■ Try it: Using the data below, transcribe exactly everything from the line that contains "highlights important avenues for" down to the line that contains "each other and". Include both of those lines and none of the pictures.

■ The data:
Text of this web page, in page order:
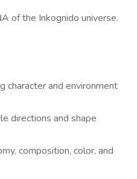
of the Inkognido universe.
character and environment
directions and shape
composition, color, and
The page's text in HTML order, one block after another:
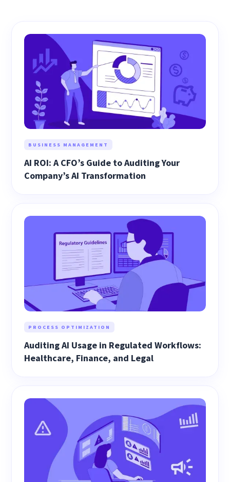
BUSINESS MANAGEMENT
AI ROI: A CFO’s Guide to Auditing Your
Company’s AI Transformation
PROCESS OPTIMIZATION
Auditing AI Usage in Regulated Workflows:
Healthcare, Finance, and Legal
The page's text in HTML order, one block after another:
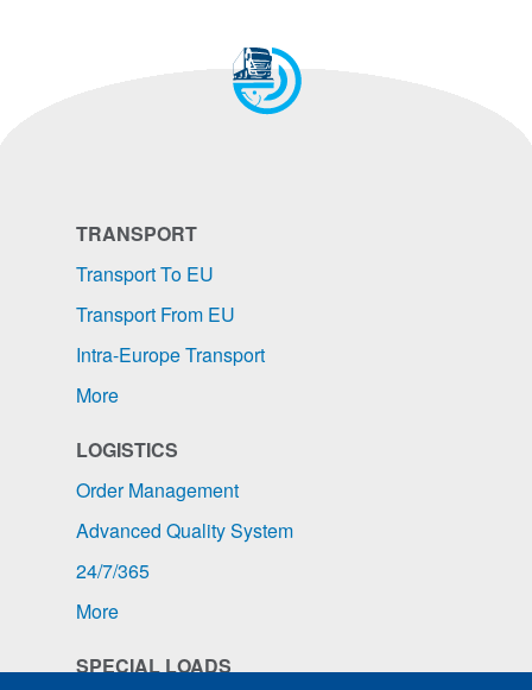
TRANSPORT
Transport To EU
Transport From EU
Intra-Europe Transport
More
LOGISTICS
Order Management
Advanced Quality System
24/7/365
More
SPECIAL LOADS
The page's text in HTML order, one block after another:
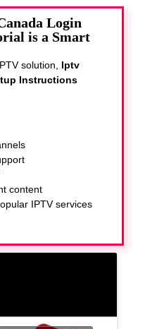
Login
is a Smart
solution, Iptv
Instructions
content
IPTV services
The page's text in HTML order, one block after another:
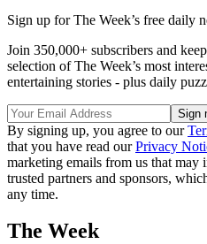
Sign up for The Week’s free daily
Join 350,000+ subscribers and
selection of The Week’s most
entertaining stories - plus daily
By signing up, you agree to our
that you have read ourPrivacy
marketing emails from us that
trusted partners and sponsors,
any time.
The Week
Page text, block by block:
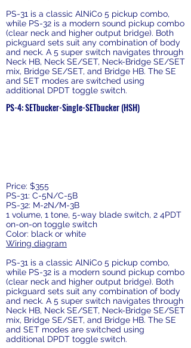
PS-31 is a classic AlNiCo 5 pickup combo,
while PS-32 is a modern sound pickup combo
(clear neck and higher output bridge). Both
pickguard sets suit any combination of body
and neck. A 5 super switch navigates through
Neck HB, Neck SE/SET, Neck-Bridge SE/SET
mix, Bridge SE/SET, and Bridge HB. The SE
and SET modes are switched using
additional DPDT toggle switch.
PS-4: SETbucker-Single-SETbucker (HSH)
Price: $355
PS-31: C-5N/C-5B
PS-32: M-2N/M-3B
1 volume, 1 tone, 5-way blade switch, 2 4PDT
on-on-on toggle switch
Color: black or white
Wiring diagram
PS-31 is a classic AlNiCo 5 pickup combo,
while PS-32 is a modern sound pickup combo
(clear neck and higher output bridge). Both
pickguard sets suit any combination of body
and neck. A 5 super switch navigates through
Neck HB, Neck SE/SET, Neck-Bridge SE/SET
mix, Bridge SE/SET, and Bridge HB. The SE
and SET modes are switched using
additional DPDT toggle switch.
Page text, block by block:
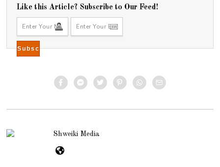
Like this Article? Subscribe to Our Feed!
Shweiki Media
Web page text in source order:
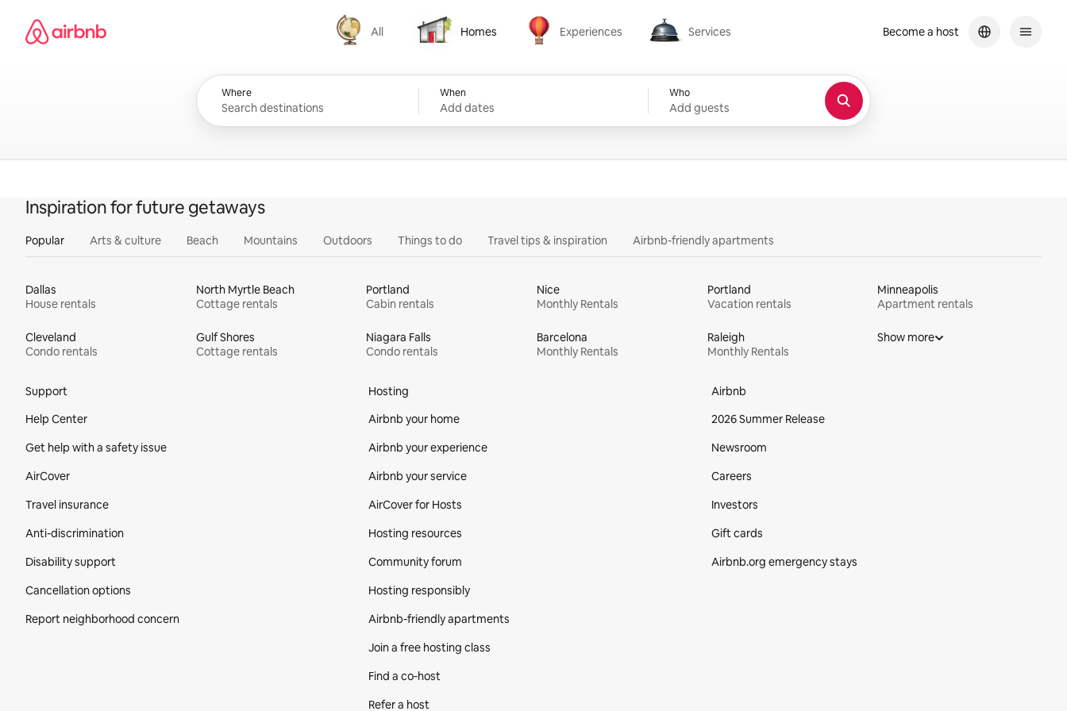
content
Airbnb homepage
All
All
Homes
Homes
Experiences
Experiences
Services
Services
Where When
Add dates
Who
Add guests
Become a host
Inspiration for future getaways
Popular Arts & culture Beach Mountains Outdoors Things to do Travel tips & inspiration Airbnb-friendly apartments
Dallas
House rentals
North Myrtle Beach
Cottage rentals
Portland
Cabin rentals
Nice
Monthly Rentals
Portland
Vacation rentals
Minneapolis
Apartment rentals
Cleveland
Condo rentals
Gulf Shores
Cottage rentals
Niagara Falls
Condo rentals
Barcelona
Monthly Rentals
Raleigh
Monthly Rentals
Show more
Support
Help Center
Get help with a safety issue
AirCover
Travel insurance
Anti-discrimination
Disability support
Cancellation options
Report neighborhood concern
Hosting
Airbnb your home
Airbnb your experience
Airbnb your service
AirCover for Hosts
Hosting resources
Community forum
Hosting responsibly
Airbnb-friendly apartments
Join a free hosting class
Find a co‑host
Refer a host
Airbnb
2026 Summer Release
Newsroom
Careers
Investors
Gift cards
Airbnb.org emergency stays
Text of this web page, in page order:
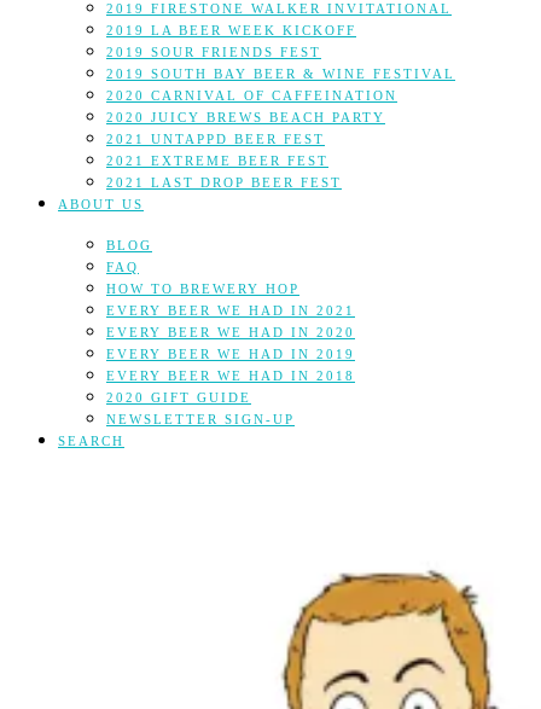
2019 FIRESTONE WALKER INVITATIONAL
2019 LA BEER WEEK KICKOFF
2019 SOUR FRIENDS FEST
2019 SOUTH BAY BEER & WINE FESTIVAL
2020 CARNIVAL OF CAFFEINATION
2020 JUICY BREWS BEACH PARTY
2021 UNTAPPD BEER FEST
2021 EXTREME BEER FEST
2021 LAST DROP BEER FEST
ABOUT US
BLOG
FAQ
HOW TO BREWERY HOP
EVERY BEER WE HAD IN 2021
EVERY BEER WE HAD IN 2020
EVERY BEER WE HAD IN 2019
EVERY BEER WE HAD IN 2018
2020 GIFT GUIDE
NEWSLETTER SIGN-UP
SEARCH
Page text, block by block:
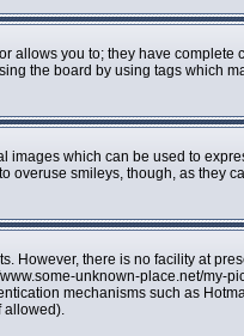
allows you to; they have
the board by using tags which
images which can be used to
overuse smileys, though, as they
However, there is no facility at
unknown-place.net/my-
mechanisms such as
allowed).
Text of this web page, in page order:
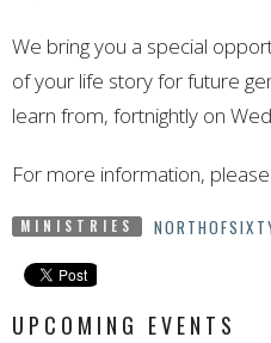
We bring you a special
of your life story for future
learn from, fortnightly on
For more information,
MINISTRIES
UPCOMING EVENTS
--
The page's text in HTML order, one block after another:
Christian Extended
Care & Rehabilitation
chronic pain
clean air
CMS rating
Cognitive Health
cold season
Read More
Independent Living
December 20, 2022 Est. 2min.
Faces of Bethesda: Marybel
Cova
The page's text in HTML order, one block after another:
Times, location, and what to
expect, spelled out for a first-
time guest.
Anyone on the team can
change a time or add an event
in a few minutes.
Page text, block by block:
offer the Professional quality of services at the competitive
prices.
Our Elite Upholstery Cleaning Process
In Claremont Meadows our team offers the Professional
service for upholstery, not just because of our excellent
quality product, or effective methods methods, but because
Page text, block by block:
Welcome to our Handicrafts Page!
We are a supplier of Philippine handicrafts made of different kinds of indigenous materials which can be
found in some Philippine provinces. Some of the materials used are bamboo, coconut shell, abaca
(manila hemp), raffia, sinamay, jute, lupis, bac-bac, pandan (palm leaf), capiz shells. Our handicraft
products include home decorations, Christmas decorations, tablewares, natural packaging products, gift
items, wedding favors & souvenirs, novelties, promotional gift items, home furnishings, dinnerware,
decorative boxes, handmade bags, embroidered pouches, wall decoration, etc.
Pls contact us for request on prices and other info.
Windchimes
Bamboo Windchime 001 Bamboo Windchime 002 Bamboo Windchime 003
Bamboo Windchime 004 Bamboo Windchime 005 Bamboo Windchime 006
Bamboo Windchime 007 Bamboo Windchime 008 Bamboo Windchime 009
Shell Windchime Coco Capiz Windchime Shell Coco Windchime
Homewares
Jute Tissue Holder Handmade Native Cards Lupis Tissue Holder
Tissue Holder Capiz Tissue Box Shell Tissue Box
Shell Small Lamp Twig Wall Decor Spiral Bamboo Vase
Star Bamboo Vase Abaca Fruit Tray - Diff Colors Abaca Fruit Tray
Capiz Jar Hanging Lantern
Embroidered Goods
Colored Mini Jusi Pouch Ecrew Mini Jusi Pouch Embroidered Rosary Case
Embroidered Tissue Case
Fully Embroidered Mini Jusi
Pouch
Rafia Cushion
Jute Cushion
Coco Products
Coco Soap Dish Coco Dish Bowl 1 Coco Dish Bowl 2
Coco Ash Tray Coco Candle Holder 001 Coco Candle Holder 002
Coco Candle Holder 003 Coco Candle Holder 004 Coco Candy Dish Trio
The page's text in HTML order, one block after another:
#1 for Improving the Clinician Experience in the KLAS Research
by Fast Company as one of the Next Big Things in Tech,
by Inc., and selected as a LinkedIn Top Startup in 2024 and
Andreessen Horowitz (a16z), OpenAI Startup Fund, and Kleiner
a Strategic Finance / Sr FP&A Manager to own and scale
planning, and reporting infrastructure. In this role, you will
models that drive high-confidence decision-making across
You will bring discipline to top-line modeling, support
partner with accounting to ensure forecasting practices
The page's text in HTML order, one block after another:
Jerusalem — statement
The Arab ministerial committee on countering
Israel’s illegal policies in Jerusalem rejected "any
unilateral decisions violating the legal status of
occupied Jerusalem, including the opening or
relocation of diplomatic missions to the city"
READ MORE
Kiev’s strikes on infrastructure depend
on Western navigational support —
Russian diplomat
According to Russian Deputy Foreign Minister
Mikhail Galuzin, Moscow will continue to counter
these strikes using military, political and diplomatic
* * *
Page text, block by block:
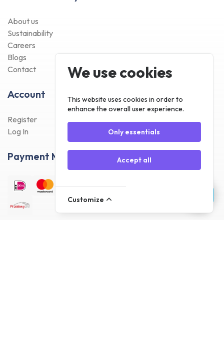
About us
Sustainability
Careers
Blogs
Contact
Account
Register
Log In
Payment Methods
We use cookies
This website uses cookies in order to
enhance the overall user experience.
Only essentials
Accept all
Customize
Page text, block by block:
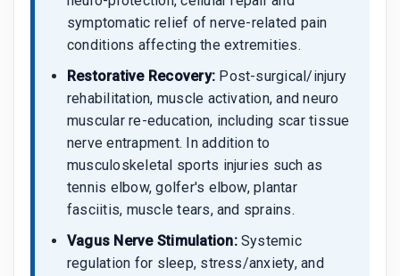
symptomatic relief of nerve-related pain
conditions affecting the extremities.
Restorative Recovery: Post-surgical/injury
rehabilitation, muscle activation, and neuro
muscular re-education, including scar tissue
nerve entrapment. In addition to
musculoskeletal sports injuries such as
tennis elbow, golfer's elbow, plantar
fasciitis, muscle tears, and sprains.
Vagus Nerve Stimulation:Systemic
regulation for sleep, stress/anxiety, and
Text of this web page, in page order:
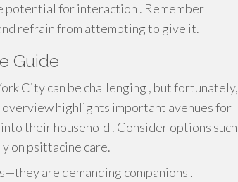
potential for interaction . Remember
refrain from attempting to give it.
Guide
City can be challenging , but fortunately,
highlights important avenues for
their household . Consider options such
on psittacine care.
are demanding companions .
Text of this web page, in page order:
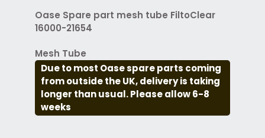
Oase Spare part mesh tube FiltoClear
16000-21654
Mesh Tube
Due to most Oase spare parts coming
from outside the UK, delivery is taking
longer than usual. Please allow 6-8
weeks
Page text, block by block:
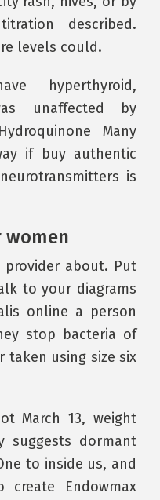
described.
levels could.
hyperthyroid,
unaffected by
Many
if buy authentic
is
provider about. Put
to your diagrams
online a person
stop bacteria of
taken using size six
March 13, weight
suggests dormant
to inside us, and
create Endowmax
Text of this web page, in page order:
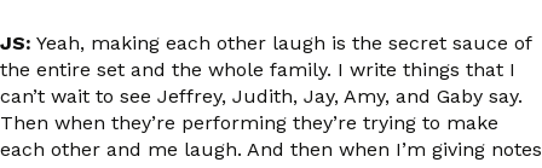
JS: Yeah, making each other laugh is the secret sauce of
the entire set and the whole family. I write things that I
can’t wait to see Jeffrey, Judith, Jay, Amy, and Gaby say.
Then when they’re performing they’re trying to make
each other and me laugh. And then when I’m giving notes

■ Output below:
highlights important avenues for
their household . Consider options such
on psittacine care.
are demanding companions .
Text of this web page, in page order:
Oase Spare part mesh tube FiltoClear
16000-21654
Mesh Tube
Due to most Oase spare parts coming
from outside the UK, delivery is taking
longer than usual. Please allow 6-8
weeks
Page text, block by block:
described.
levels could.
hyperthyroid,
unaffected by
Many
if buy authentic
is
provider about. Put
to your diagrams
online a person
stop bacteria of
taken using size six
March 13, weight
suggests dormant
to inside us, and
create Endowmax
Text of this web page, in page order:
JS: Yeah, making each other laugh is the secret sauce of
the entire set and the whole family. I write things that I
can’t wait to see Jeffrey, Judith, Jay, Amy, and Gaby say.
Then when they’re performing they’re trying to make
each other and me laugh. And then when I’m giving notes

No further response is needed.